The Low Back Pain Epidemic- considerations and supportive options
Category: Strength & Rehabilitation
The Low Back Pain Epidemic
Have you ever experienced low back pain so severe that it prevented you from participating in routine activities? For some, this pain can become so crippling that it not only disrupts daily activities, but can make it difficult to get out of bed.

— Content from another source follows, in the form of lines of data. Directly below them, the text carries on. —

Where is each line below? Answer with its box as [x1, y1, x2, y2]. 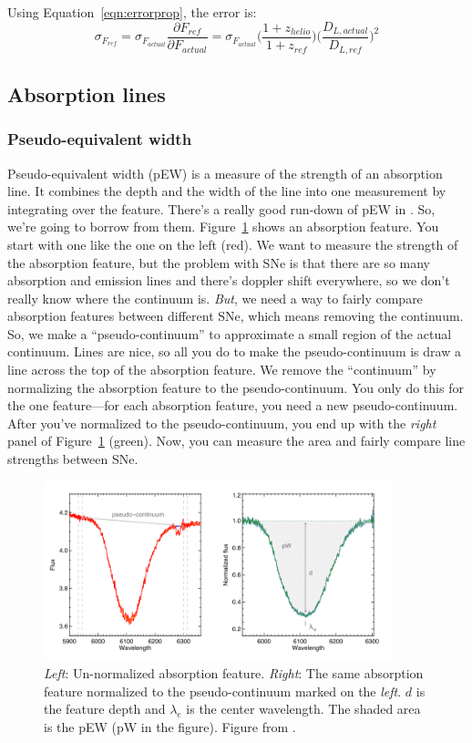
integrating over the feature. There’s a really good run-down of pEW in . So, [7, 199, 436, 218]
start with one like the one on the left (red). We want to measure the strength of [7, 234, 458, 253]
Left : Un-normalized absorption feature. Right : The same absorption [44, 663, 424, 682]
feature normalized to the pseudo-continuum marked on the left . [44, 681, 402, 700]
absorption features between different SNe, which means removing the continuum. [7, 306, 464, 325]
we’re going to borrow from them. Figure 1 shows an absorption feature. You [7, 217, 439, 236]
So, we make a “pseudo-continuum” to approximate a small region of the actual [7, 324, 452, 343]
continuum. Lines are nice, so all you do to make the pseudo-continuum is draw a [7, 342, 461, 361]
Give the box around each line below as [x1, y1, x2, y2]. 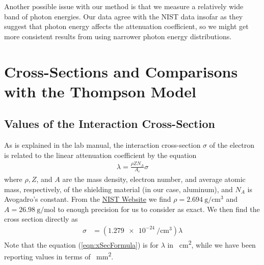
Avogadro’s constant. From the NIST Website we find [4, 194, 171, 204]
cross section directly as [4, 214, 78, 224]
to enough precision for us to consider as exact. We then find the [58, 203, 260, 214]
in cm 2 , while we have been [167, 237, 256, 250]
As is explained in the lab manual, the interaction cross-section [4, 140, 201, 150]
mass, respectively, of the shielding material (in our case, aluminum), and [4, 183, 233, 194]
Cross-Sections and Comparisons [4, 61, 238, 82]
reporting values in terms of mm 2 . [4, 250, 114, 261]
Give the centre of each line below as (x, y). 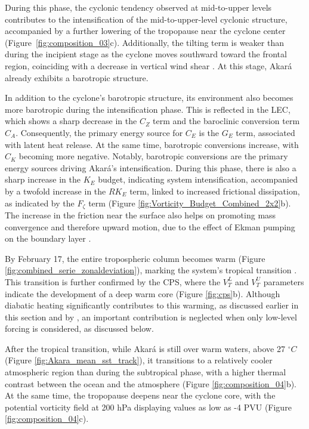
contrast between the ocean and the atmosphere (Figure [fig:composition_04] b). (151, 383)
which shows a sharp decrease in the (71, 121)
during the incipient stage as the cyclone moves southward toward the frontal (146, 54)
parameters (284, 281)
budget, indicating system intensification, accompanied (198, 179)
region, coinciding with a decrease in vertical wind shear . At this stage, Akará (149, 65)
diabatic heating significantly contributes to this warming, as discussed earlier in (152, 305)
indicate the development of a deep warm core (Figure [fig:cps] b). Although (143, 293)
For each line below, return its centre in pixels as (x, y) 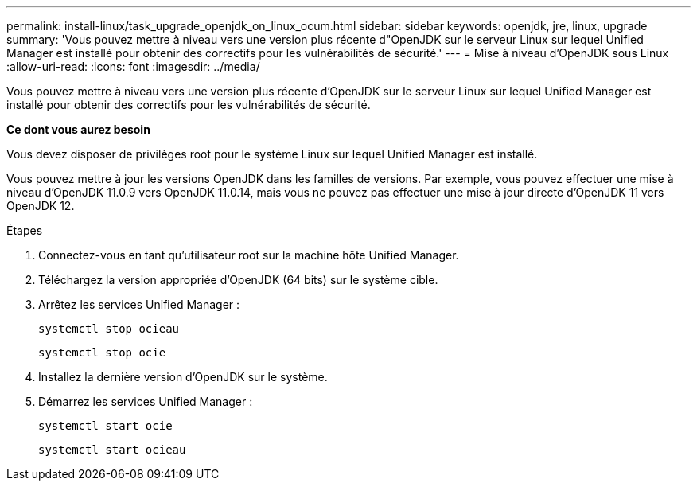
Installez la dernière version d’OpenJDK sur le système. (183, 377)
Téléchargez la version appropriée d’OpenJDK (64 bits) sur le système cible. (238, 280)
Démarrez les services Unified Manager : (146, 401)
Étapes (25, 230)
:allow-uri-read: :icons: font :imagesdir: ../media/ (133, 66)
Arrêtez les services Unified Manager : (139, 304)
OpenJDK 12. (41, 206)
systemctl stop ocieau (109, 329)
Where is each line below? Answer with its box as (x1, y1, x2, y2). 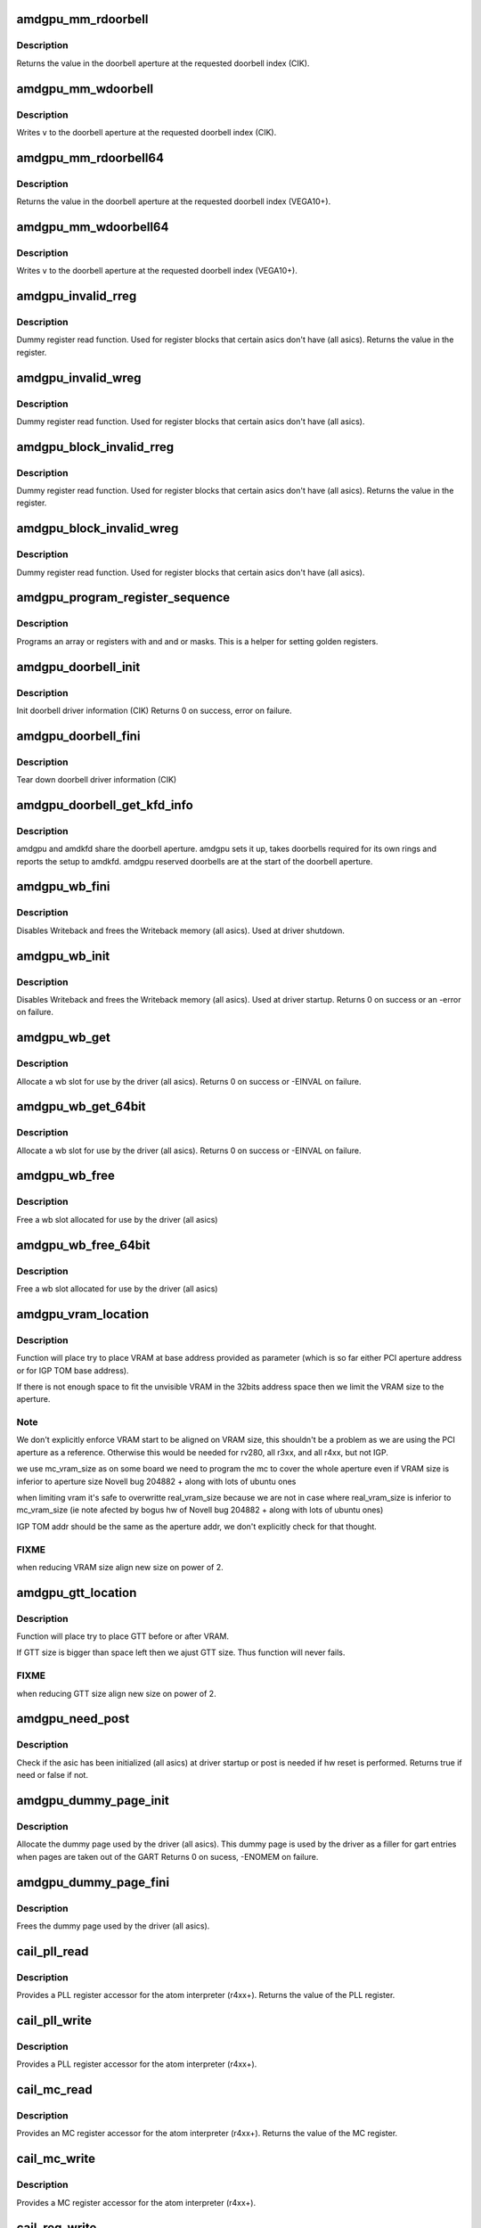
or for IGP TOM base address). (16, 1364, 129, 1376)
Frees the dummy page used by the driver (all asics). (16, 1921, 210, 1931)
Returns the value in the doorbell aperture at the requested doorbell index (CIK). (16, 58, 310, 69)
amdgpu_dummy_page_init (16, 1792, 169, 1808)
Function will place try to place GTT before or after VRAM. (16, 1631, 230, 1642)
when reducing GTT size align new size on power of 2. (16, 1688, 217, 1699)
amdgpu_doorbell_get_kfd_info (16, 798, 193, 813)
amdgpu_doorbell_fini (16, 728, 141, 743)
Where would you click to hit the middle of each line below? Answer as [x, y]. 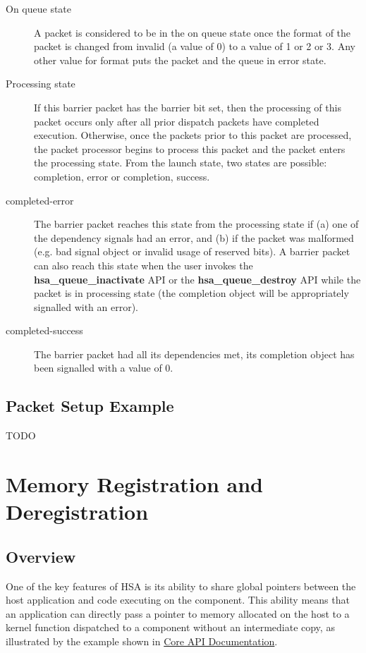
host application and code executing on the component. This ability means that [178, 600]
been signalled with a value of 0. [104, 368]
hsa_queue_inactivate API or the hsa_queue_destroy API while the [197, 279]
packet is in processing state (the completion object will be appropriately [191, 293]
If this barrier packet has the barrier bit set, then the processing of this [188, 107]
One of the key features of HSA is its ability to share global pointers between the [181, 586]
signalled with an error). [86, 306]
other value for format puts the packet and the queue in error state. [180, 60]

If you think you are alone, do not worry because you most certainly are not. Did you know that approximately 80 percent of the United States population has experienced some form of low back pain in their lifetime?1 Eighty percent of this population is likely to experience recurrent low back pain as a result of previous injury. Low back pain is the number one cause of healthcare related costs within the United States and approximately 55 billion dollars is spent annually on low back pain related healthcare causes alone. Low back pain is the number one cause of employee absenteeism and workers compensation claims as well.1
Who is as risk?
Some populations are more at risk for low back pain than others. Those who participate in labor intensive occupations are more likely to experience low back pain due to the physical demands required of their jobs.2 A majority of work related low back injuries are a result of poor body mechanics throughout the course of time.2
Statistically, women between the ages of 35-55 years of age, who are widowed, separated, or divorced, with a lower level of education are more likely to experience low back pain.3 Women are also more likely to experience low back pain due to female sex hormones. Those who are widowed, divorced, separated, or of a lower education level often have a psychological factor that influences the rate of healing.3
Those who are smokers, overweight or obese are also more likely to experience low back pain.4 Cigarette smoking can delay the healing rate of those experiencing low back pain. Those who are overweight or obese experience increased compression of the muscles, joints, ligaments and discs within the spine. The spine is not used to this extra load and low back pain can occur overtime as a result.4
There are multiple causes of low back pain. The most common causes are due to poor posture, improper lifting techniques / body mechanics, disc or joint degeneration common with age or muscle imbalances.1
* Note: This is why it is critical to recruit the services of a qualified coach, personal trainer, and or physical therapist to help assess, address, and educate you on proper movement, individual considerations, and designing a plan to improve symmetry and quality of movement. For assistance in this area, our team is available to you: support@EnFuseFitness.com
Signs and Symptoms
Pain often occurs below the ribcage in what is called the lumbar region.1 Depending on the severity of the injury, pain can be referred into the posterior hip and thigh, anterior groin and thigh, knee and / or lower leg. Typically, the further the pain travels down the leg, the more severe the injury. Occasionally, one may experience pins and needles as well as pain in specific areas of the body.1
Age related Lumbar Pathologies
- Disc problems- common amongst 35-55 year olds
- Symptoms- low back pain below rib cage, myotomal weakness (muscle weakness) and dermatomal deficits (sensory deficits) on one side of the body in specific area, numbness and tingling (these symptoms occur when the nerve is compressed)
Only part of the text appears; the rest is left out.